_ASSIGNED TASK:_
All of the data that follows should be retyped exactly, please, except the pictures.

[Collected data entries]
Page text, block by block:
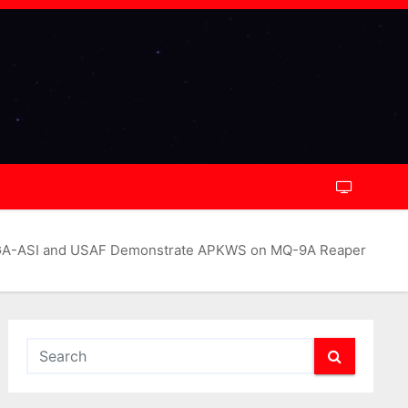
ASI and USAF Demonstrate APKWS on MQ-9A Reaper
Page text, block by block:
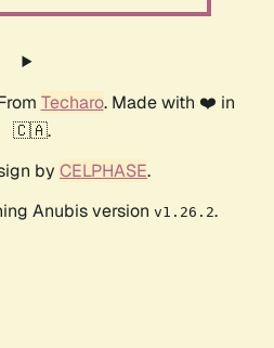
Techaro. Made with ❤️ in
🇨🇦.
by CELPHASE.
Anubis version v1.26.2.
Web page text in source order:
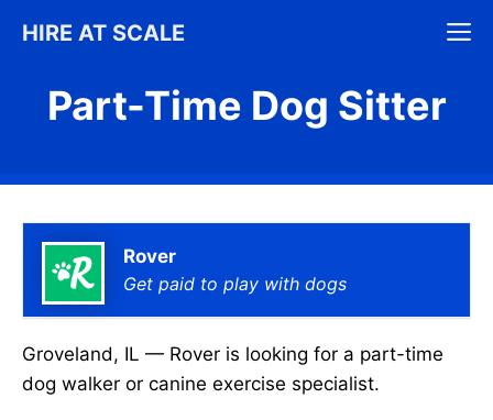
HIRE AT SCALE
Part-Time Dog Sitter
Rover
Get paid to play with dogs
Groveland, IL — Rover is looking for a part-time
dog walker or canine exercise specialist.
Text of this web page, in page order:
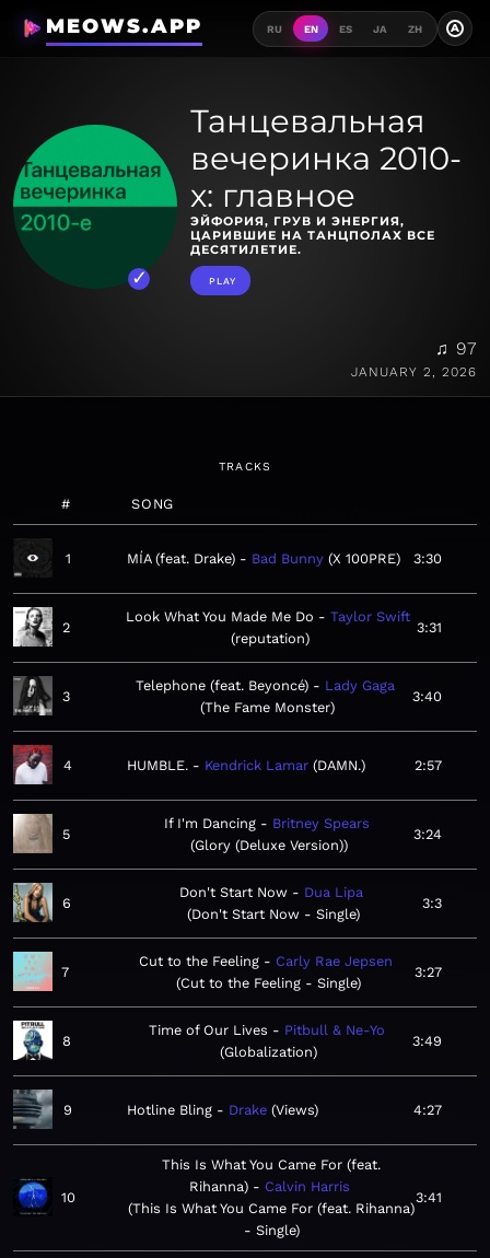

_TASK OUTPUT:_
Page text, block by block:
ASI and USAF Demonstrate APKWS on MQ-9A Reaper
Page text, block by block:
Techaro. Made with ❤️ in
🇨🇦.
by CELPHASE.
Anubis version v1.26.2.
Web page text in source order:
HIRE AT SCALE
Part-Time Dog Sitter
Rover
Get paid to play with dogs
Groveland, IL — Rover is looking for a part-time
dog walker or canine exercise specialist.
Text of this web page, in page order:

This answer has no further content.